Dataset excerpts
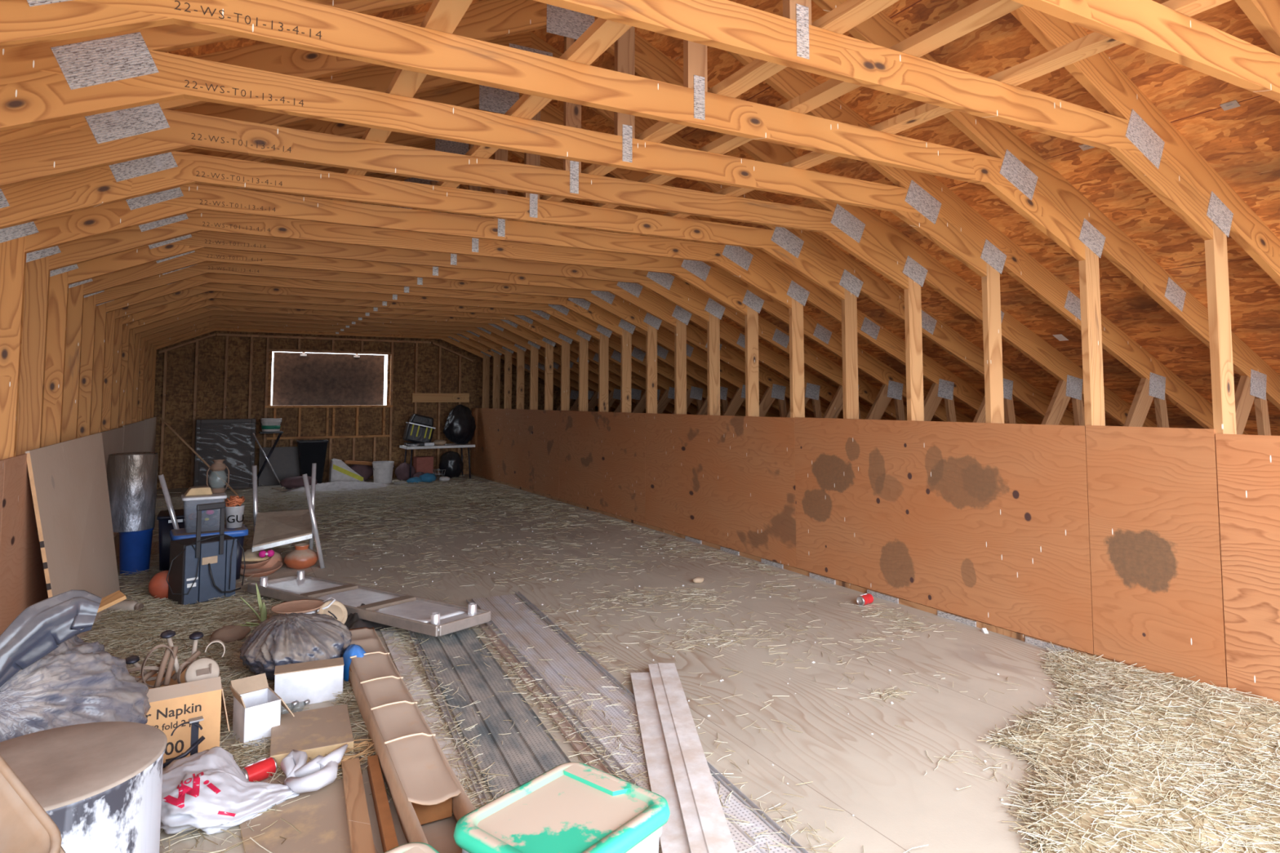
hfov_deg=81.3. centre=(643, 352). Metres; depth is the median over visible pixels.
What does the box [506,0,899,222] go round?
brace
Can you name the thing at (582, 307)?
roof truss
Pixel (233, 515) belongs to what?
pail
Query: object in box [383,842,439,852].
storage tote
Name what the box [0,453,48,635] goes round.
plywood sheet
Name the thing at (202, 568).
suitcase
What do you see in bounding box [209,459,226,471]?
hood
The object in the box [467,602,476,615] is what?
socket
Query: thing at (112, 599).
wood offcut
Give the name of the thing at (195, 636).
peg
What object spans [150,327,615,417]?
roof truss
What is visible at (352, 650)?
tarp
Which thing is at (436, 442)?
rag
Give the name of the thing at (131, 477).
trash bag
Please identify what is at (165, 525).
bin
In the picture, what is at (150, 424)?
plywood sheet
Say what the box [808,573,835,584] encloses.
floor plate
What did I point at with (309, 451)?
waste bin
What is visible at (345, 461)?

#### What the exercise asks
Return every record exactly, without the pictures.

#### Solution to the exercise
hfov_deg=81.3. centre=(643, 352). Metres; depth is the median over visible pixels.
What does the box [506,0,899,222] go round?
brace
Can you name the thing at (582, 307)?
roof truss
Pixel (233, 515) belongs to what?
pail
Query: object in box [383,842,439,852].
storage tote
Name what the box [0,453,48,635] goes round.
plywood sheet
Name the thing at (202, 568).
suitcase
What do you see in bounding box [209,459,226,471]?
hood
The object in the box [467,602,476,615] is what?
socket
Query: thing at (112, 599).
wood offcut
Give the name of the thing at (195, 636).
peg
What object spans [150,327,615,417]?
roof truss
What is visible at (352, 650)?
tarp
Which thing is at (436, 442)?
rag
Give the name of the thing at (131, 477).
trash bag
Please identify what is at (165, 525).
bin
In the picture, what is at (150, 424)?
plywood sheet
Say what the box [808,573,835,584] encloses.
floor plate
What did I point at with (309, 451)?
waste bin
What is visible at (345, 461)?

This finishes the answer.